Friday, August 20, 2010

"Bullet Points" say it all about communication. We need gentler language.

An interesting piece of research published by Ofcom recently, suggests that the average citizen is using communication technologies and their different platforms, to the tune of over seven hours a day. This hides the fact that an individual might be multi-tasking the technologies in the first place, ie watching television with a blackberry to hand.

One wonders what the neurological implications might be ie thought, concentration and other cognitive attributes. They might throw up awkward issues, but even more worrying, is the implication for social interaction and how we communicate with each other.

Having just returned from a trekking trip around the Mont Blanc Circuit, I reflected on conversations with fellow travelers as we negotiated forests and glaciers. One stands out in particular.

A beef farmer from Scotland observed that language could be brutal. Strange how chance conversations can develop in unexpected ways. He noted that emails and texting encourage a perfunctory and terse exchange of information and we took it from there.

It is as if technology dominates the communication process and personality and conversation become the casualties. You can’t get much more brutal than the use of terminology such as “bullet points”. The term conjures up images of finality, precision and the snuffing out of life standing opposite the attributes of humanity, relationship and conversation. The logical outcome is that when people actually do meet, their communication and inter-personal skills have been stunted. People will have to learn conversational skills later in their lives, when an earlier socialisation process should have enabled it early on, whether it be across the kitchen table or playground.

How does the next generation actually cope with the prospect of meeting people and having to converse?; how will businesses recruit employees with abilities to handle customers?; will the interview process just be a series of psychometric tests?; how will the budding politician engage with the voter on the doorstep and how will the employee engage the skills of tendering, networking and negotiation? In business we tend to buy from people we like, but how do you develop these interpersonal skills in the first place?
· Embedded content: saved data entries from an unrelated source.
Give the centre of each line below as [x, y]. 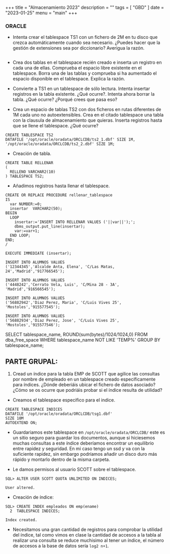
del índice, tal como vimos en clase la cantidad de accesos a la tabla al [87, 535]
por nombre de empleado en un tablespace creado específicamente [84, 379]
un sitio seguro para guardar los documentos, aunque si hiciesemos [84, 438]
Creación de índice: [33, 497]
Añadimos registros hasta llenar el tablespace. [61, 186]
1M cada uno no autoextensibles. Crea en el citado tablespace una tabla [88, 115]
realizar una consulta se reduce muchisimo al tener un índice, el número [88, 540]
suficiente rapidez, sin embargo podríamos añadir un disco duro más [85, 454]
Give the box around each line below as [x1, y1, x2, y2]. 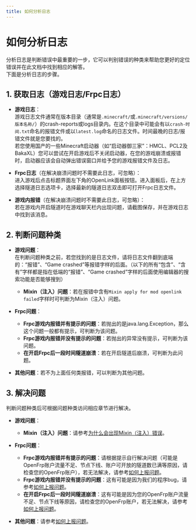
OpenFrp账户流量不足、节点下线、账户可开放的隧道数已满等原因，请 [23, 462, 188, 468]
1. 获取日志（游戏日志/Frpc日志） [6, 89, 125, 99]
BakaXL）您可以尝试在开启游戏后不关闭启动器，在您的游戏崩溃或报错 [14, 150, 181, 157]
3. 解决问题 [6, 388, 46, 398]
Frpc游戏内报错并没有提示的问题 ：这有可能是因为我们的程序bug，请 [23, 476, 187, 483]
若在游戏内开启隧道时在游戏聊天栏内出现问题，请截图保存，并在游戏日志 [14, 204, 188, 211]
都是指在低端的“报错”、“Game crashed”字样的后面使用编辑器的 [32, 268, 184, 275]
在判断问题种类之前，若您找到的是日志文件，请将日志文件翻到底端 [14, 254, 173, 261]
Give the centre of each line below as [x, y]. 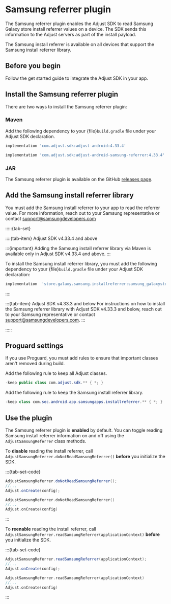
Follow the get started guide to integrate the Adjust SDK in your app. [77, 78]
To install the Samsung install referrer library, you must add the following [81, 263]
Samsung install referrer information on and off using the [65, 435]
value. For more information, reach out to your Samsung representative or [82, 213]
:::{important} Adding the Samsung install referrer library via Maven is [78, 248]
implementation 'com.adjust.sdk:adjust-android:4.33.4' [66, 146]
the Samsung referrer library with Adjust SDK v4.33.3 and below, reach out [83, 309]
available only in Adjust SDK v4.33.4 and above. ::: [58, 254]
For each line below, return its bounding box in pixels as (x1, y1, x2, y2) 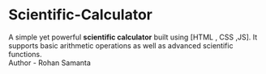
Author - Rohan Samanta (8, 58, 92, 68)
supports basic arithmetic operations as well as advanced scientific (8, 40, 234, 50)
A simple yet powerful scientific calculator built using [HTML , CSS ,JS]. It (8, 32, 258, 42)
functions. (8, 49, 42, 59)
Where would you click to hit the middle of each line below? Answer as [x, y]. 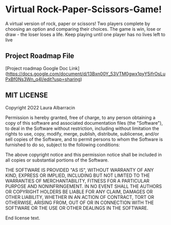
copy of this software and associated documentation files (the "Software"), [84, 123]
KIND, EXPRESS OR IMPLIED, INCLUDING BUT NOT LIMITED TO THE [78, 175]
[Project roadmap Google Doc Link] [43, 68]
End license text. [23, 218]
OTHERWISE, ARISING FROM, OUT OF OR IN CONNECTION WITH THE [80, 202]
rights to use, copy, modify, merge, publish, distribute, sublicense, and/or [82, 133]
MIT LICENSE [27, 95]
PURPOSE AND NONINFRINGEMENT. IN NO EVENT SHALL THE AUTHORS [84, 186]
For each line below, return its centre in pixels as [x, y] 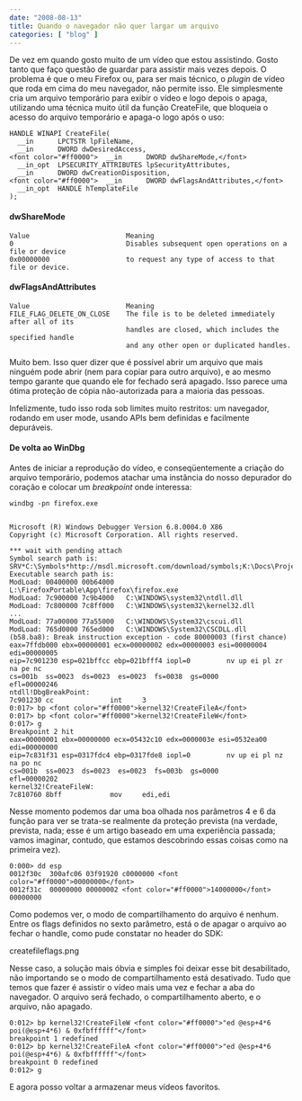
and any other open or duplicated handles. [209, 345]
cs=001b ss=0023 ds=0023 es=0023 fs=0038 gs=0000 [114, 676]
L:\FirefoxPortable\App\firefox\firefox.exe [94, 590]
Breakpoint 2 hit [42, 731]
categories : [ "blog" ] [54, 34]
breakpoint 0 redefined [54, 1062]
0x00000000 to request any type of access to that [142, 259]
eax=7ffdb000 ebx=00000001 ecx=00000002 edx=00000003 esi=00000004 [138, 645]
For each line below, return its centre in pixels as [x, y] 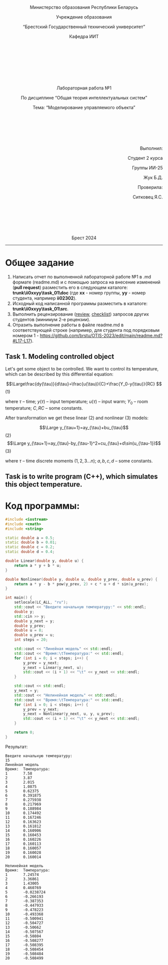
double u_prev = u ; [34, 635]
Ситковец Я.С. [148, 197]
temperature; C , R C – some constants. [44, 408]
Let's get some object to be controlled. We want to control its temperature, [82, 368]
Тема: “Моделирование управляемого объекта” [84, 107]
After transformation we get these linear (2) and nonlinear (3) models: [77, 418]
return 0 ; [24, 732]
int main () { [19, 598]
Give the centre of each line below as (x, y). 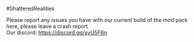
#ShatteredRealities (31, 9)
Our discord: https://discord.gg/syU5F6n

2011 has been designated the National Year of Speech, Language and Communication – a campaign to raise the profile of such skills amongst children; an opportunity to focus on their learning difficulties. It should also be an opportunity for everyone to reflect on how much conversation is going on at home and school when the screen is not so much a source of information but a childminder. The photocopier and wordprocessor together gave us information overload - the democratisation of publishing. The mobile phone and computer now gives us people who can’t talk to each other. In the 21st century, never have we had so much communication, but so little conversational ability when we actually meet each other.